Some of these reviews are shown below:
this wine blend drinks like a new world bordeaux with dark blackberry fruit and strong secondary notes of cedar, leather and cassis. after an hour decant the wine still had active tannins but after two hours, it became more balanced, structured and smoother.
dark cherries, blackberries. good fruit followed by some earthy spice, minerals, backed by good lip smacking dry tannins. drinkable, but would benefit from a short decant or an aerator at the least.
"Fake" English text (and indeed, "fake" wine reviews) can be generated by choosing a random element to start with (or define one, such as "the wine" or similar), and then randomly append another character with a probability given by the frequencies in the \(n\)-gram dictionary. The first character of the string is then dropped, thus yielding a new element to proceed with. This procedure is repeated as many times as we'd like.
Feeding all 2 million wine reviews yields the following samples.
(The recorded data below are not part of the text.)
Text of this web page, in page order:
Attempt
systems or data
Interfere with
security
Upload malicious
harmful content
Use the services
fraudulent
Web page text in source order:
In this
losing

Note how increasing the order of the model results in increasingly realistic (and sophisticated) results:
\(n=0\): Zero-order approximation
yufrsdhpwsgwgresruzrhhikmscrfo uaghhqjloqjcfdynklnewp yljpurzrdejpnpgkkbzpudkzppbfbrajhwivkmhiff sdqydxl pxyjtnpgbefvjillcgucnnbpwr iinpzvnuwsjmsguenvtxn
\(n=1\): First-order approximation
mondit ne. s nity f one 5 wis bal indwid ty, wi wiwing anged t for! he f drg onkecealouscebyexccaes oshrmes. be buish asino pande, sopitas ce angumit wico g woisss pr.
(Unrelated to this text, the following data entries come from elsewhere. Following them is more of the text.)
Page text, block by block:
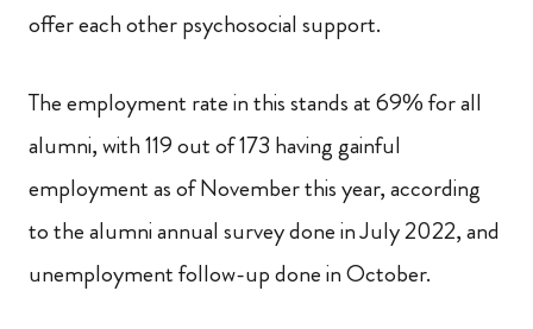
offer each other psychosocial support.
The employment rate in this stands at 69% for all
alumni, with 119 out of 173 having gainful
employment as of November this year, according
to the alumni annual survey done in July 2022, and
unemployment follow-up done in October.

\(n=2\): Second-order approximation
for. anderanimeas at its ang therrawberacigh. go. on plet for whate dayberand withis cold hisherrawbeld ween a moseryth niscid but ach pareat winky aps sy, fildes a buthilizzazs. nich a rent, verrit.
\(n=3\): Third-order approximation
plemonigh as the body taine line frominite prese real balate, some palate is this not a decenside on the fruit much be is the chian fruity of alon hough. smel a ligh mey must fruits.
\(n=4\): Fourth-order approximation
this borderine woody wife. decant; does herbal nose key balanced. irony, especially finish an ecstaste profile. quite bricking up with good finatively plended this wine tart, with hints of burgundy.
\(n=5\): Fifth-order approximation
can be better two days. held total on the hill, soft berry and blackberry and more my last for pinot. i would smell balance and some of years ago. big, with herbs, great remaining a smooth bold.
\(n=8\): Eighth-order approximation
quite young sangiovese blend of the two palates and butter on the nose. also slightly balancing it off in the aromas. this bottle, it was beautiful, full, soft, old world grace throughout.
Performing an identical analysis with words as tokens instead of characters allows the generated text to resemble the sample dataset extremely closely:
Third-order word approximation
this wine was a light straw yellow and a touch of butter to keep it in balance. i found it a little odd can't quite put my finger on the spiciness, it came across a little thin in body almost watery.
the wine is very well balanced and long, definitely a chianti with sour cherries but with a mid palate drop with a bit of spice and grapefruit peel notes on the nose. definitely oak filled.
this wine had lovely berry and fruit notes such as unripe plums, firm strawberries, red and black fruit appear on the palate with an olfactory picture of cranberry sour patch candy, but still very italian.
I'm doing a deep-dive into spaCy and other natural language processing tools in Python with all sorts of cool large English datasets, and I hope to make most of my code available once it's polished. Let me know if anyone wants to hear more about this type of analysis!